== What you are asked to do ==
Restate all the data word for word and omit the pictures.

== Material provided ==
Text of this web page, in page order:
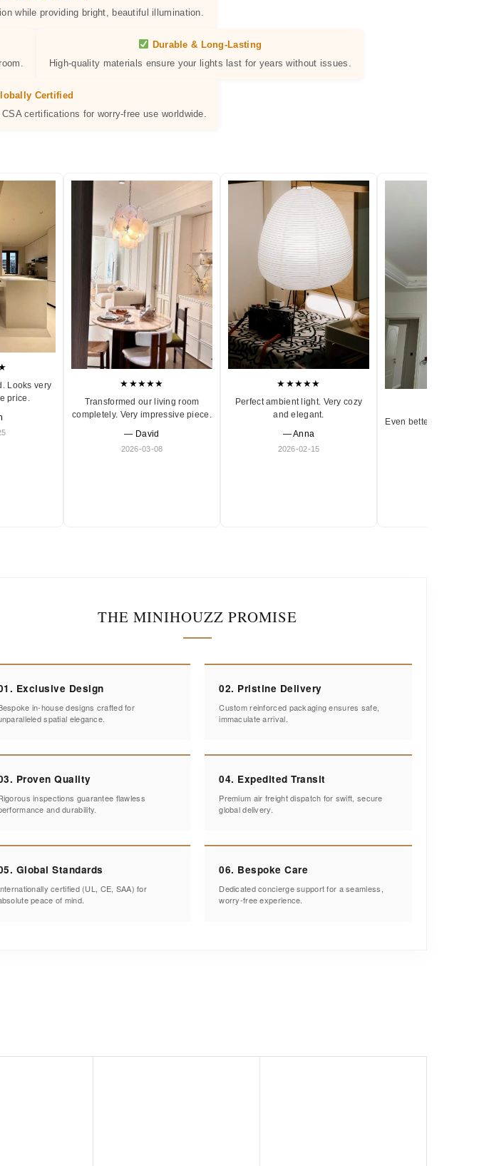
while providing bright, beautiful illumination.
Durable & Long-Lasting
High-quality materials ensure your lights last for years without issues.
Certified
certifications for worry-free use worldwide.
Looks very
price.
★★★★★
Transformed our living room
completely. Very impressive piece.
— David
2026-03-08
★★★★★
Perfect ambient light. Very cozy
and elegant.
— Anna
2026-02-15
Even better in person.
THE MINIHOUZZ PROMISE
Exclusive Design
in-house designs crafted for
spatial elegance.
02. Pristine Delivery
Custom reinforced packaging ensures safe,
immaculate arrival.
Proven Quality
inspections guarantee flawless
and durability.
04. Expedited Transit
Premium air freight dispatch for swift, secure
global delivery.
Global Standards
certified (UL, CE, SAA) for
peace of mind.
06. Bespoke Care
Dedicated concierge support for a seamless,
worry-free experience.
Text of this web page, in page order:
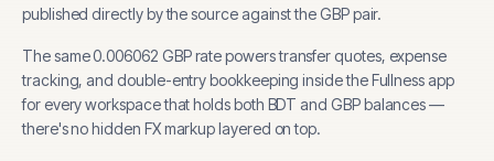
published directly by the source against the GBP pair.
The same0.006062 GBPrate powers transfer quotes, expense
tracking, and double-entry bookkeeping inside the Fullness app
for every workspace that holds both BDT andGBPbalances —
there's no hidden FX markup layered on top.
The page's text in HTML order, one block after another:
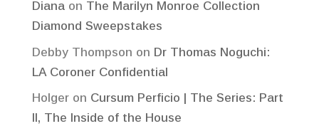
Dianaon The Marilyn Monroe Collection
Diamond Sweepstakes
Debby Thompson on Dr Thomas Noguchi:
LA Coroner Confidential
Holgeron Cursum Perficio | The Series: Part
II, The Inside of the House
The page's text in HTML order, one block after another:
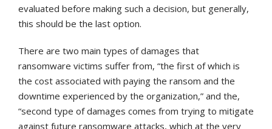
evaluated before making such a decision, but generally,
this should be the last option.
There are two main types of damages that
ransomware victims suffer from, “the first of which is
the cost associated with paying the ransom and the
downtime experienced by the organization,” and the,
“second type of damages comes from trying to mitigate
against future ransomware attacks, which at the very
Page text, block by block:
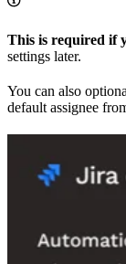
This is required if
settings later.
You can also
default assignee
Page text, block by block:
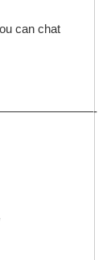
can chat
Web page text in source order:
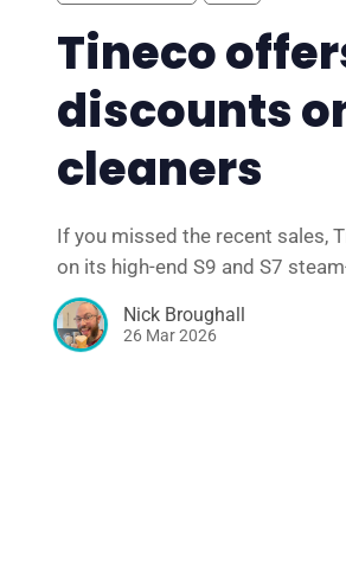
Tineco
discounts
cleaners
If you missed the recent sales,
on its high-end S9 and S7
Nick Broughall
26 Mar 2026
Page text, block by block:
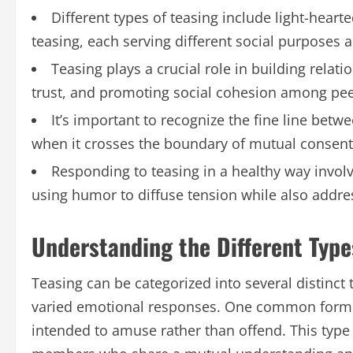
Different types of teasing include light-
teasing, each serving different social
Teasing plays a crucial role in building
trust, and promoting social cohesion among
It’s important to recognize the fine line
when it crosses the boundary of mutual
Responding to teasing in a healthy way
using humor to diffuse tension while also
Understanding the Different
Teasing can be categorized into several
varied emotional responses. One common
intended to amuse rather than offend. This
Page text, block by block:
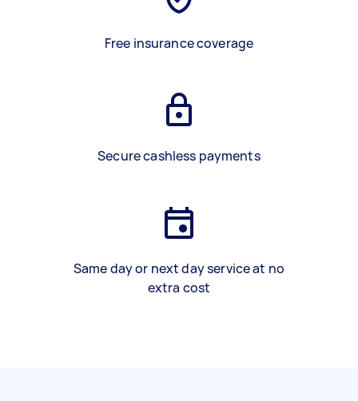
Free insurance coverage
Secure cashless payments
Same day or next day service at no
extra cost

== Task result ==
Text of this web page, in page order:
while providing bright, beautiful illumination.
Durable & Long-Lasting
High-quality materials ensure your lights last for years without issues.
Certified
certifications for worry-free use worldwide.
Looks very
price.
★★★★★
Transformed our living room
completely. Very impressive piece.
— David
2026-03-08
★★★★★
Perfect ambient light. Very cozy
and elegant.
— Anna
2026-02-15
Even better in person.
THE MINIHOUZZ PROMISE
Exclusive Design
in-house designs crafted for
spatial elegance.
02. Pristine Delivery
Custom reinforced packaging ensures safe,
immaculate arrival.
Proven Quality
inspections guarantee flawless
and durability.
04. Expedited Transit
Premium air freight dispatch for swift, secure
global delivery.
Global Standards
certified (UL, CE, SAA) for
peace of mind.
06. Bespoke Care
Dedicated concierge support for a seamless,
worry-free experience.
Text of this web page, in page order:
published directly by the source against the GBP pair.
The same0.006062 GBPrate powers transfer quotes, expense
tracking, and double-entry bookkeeping inside the Fullness app
for every workspace that holds both BDT andGBPbalances —
there's no hidden FX markup layered on top.
The page's text in HTML order, one block after another:
Dianaon The Marilyn Monroe Collection
Diamond Sweepstakes
Debby Thompson on Dr Thomas Noguchi:
LA Coroner Confidential
Holgeron Cursum Perficio | The Series: Part
II, The Inside of the House
The page's text in HTML order, one block after another:
evaluated before making such a decision, but generally,
this should be the last option.
There are two main types of damages that
ransomware victims suffer from, “the first of which is
the cost associated with paying the ransom and the
downtime experienced by the organization,” and the,
“second type of damages comes from trying to mitigate
against future ransomware attacks, which at the very
Page text, block by block:
This is required if
settings later.
You can also
default assignee
Page text, block by block:
can chat
Web page text in source order:
Tineco
discounts
cleaners
If you missed the recent sales,
on its high-end S9 and S7
Nick Broughall
26 Mar 2026
Page text, block by block:
Different types of teasing include light-
teasing, each serving different social
Teasing plays a crucial role in building
trust, and promoting social cohesion among
It’s important to recognize the fine line
when it crosses the boundary of mutual
Responding to teasing in a healthy way
using humor to diffuse tension while also
Understanding the Different
Teasing can be categorized into several
varied emotional responses. One common
intended to amuse rather than offend. This
Page text, block by block:
Free insurance coverage
Secure cashless payments
Same day or next day service at no
extra cost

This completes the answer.